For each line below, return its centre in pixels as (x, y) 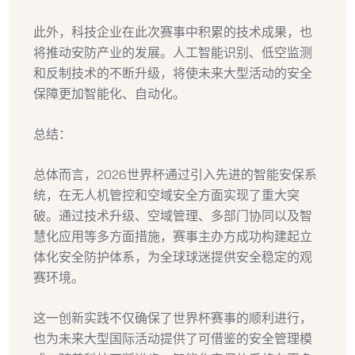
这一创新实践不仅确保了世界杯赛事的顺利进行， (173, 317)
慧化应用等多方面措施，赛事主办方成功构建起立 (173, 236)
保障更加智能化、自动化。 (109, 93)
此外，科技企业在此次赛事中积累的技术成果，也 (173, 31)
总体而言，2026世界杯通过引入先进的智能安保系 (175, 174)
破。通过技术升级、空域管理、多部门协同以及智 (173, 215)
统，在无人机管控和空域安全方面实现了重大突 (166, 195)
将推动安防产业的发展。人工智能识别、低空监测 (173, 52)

========================================================================

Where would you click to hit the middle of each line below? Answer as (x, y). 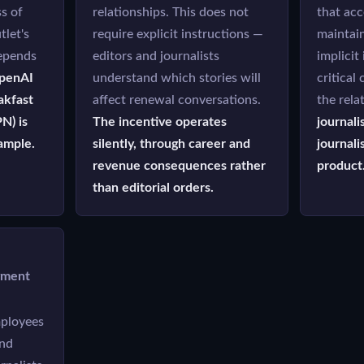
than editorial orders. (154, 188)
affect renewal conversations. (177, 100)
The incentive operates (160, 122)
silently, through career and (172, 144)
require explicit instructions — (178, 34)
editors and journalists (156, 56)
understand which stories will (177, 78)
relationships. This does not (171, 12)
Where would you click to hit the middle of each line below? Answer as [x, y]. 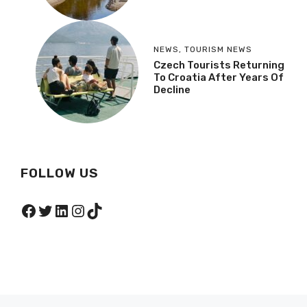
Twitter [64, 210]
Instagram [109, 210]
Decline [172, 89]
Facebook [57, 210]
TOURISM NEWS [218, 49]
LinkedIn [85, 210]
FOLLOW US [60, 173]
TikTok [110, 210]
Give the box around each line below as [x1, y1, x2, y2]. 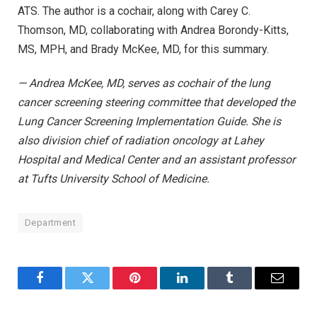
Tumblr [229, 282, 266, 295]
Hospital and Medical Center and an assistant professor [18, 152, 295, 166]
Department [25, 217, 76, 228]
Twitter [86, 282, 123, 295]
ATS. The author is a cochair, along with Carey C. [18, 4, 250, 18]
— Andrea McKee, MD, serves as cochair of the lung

========================================================================

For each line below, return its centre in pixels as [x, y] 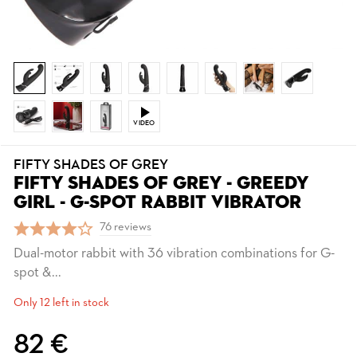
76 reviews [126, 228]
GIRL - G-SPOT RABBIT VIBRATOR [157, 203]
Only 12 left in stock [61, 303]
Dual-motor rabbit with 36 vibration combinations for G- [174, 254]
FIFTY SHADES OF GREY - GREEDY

========================================================================

Would you output only the span of the records above that opens with the line containing "pixels as (x, y)" and closes with the line containing "将推动安防产业的发展。人工智能识别、低空监测 (173, 52)", ends included and pictures dropped?

For each line below, return its centre in pixels as (x, y) 
这一创新实践不仅确保了世界杯赛事的顺利进行， (173, 317)
慧化应用等多方面措施，赛事主办方成功构建起立 (173, 236)
保障更加智能化、自动化。 (109, 93)
此外，科技企业在此次赛事中积累的技术成果，也 (173, 31)
总体而言，2026世界杯通过引入先进的智能安保系 (175, 174)
破。通过技术升级、空域管理、多部门协同以及智 (173, 215)
统，在无人机管控和空域安全方面实现了重大突 (166, 195)
将推动安防产业的发展。人工智能识别、低空监测 (173, 52)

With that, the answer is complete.